Collected data:
□ □ □ □
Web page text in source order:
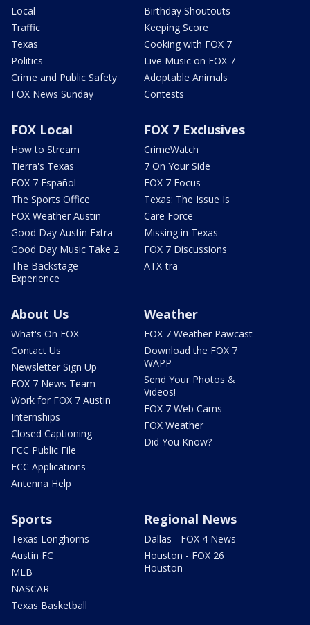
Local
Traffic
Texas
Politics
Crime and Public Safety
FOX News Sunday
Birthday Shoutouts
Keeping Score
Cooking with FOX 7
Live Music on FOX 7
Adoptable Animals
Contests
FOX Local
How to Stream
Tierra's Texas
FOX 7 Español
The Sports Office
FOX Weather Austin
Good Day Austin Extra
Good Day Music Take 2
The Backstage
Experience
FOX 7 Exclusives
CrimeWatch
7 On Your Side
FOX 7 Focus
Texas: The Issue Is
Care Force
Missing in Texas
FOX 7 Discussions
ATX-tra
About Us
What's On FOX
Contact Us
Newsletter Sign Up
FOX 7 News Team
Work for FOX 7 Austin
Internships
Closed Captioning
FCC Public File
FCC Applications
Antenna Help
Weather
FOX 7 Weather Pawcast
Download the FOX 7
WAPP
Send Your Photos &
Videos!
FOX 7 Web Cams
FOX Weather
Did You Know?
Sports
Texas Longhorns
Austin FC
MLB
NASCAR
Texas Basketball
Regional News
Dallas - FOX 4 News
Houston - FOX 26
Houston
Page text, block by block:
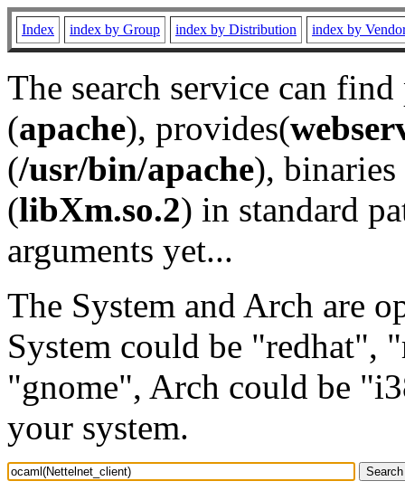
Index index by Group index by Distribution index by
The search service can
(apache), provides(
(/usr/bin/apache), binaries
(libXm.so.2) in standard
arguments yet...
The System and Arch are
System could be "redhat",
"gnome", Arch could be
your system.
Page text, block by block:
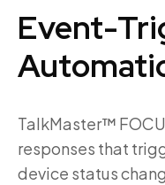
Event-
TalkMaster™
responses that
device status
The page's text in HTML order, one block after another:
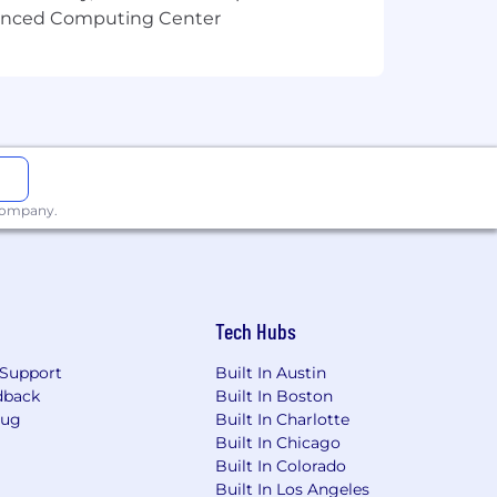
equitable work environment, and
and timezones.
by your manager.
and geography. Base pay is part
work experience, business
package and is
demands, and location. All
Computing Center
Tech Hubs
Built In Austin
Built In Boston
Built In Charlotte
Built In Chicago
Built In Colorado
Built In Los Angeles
□ □ □ □
■ **Directions**:
Copy out every entry above word for word; omit the images.

■ **Answer box**:
Web page text in source order:
Local
Traffic
Texas
Politics
Crime and Public Safety
FOX News Sunday
Birthday Shoutouts
Keeping Score
Cooking with FOX 7
Live Music on FOX 7
Adoptable Animals
Contests
FOX Local
How to Stream
Tierra's Texas
FOX 7 Español
The Sports Office
FOX Weather Austin
Good Day Austin Extra
Good Day Music Take 2
The Backstage
Experience
FOX 7 Exclusives
CrimeWatch
7 On Your Side
FOX 7 Focus
Texas: The Issue Is
Care Force
Missing in Texas
FOX 7 Discussions
ATX-tra
About Us
What's On FOX
Contact Us
Newsletter Sign Up
FOX 7 News Team
Work for FOX 7 Austin
Internships
Closed Captioning
FCC Public File
FCC Applications
Antenna Help
Weather
FOX 7 Weather Pawcast
Download the FOX 7
WAPP
Send Your Photos &
Videos!
FOX 7 Web Cams
FOX Weather
Did You Know?
Sports
Texas Longhorns
Austin FC
MLB
NASCAR
Texas Basketball
Regional News
Dallas - FOX 4 News
Houston - FOX 26
Houston
Page text, block by block:
Index index by Group index by Distribution index by
The search service can
(apache), provides(
(/usr/bin/apache), binaries
(libXm.so.2) in standard
arguments yet...
The System and Arch are
System could be "redhat",
"gnome", Arch could be
your system.
Page text, block by block:
Event-
TalkMaster™
responses that
device status
The page's text in HTML order, one block after another:
equitable work environment, and
and timezones.
by your manager.
and geography. Base pay is part
work experience, business
package and is
demands, and location. All
Computing Center
Tech Hubs
Built In Austin
Built In Boston
Built In Charlotte
Built In Chicago
Built In Colorado
Built In Los Angeles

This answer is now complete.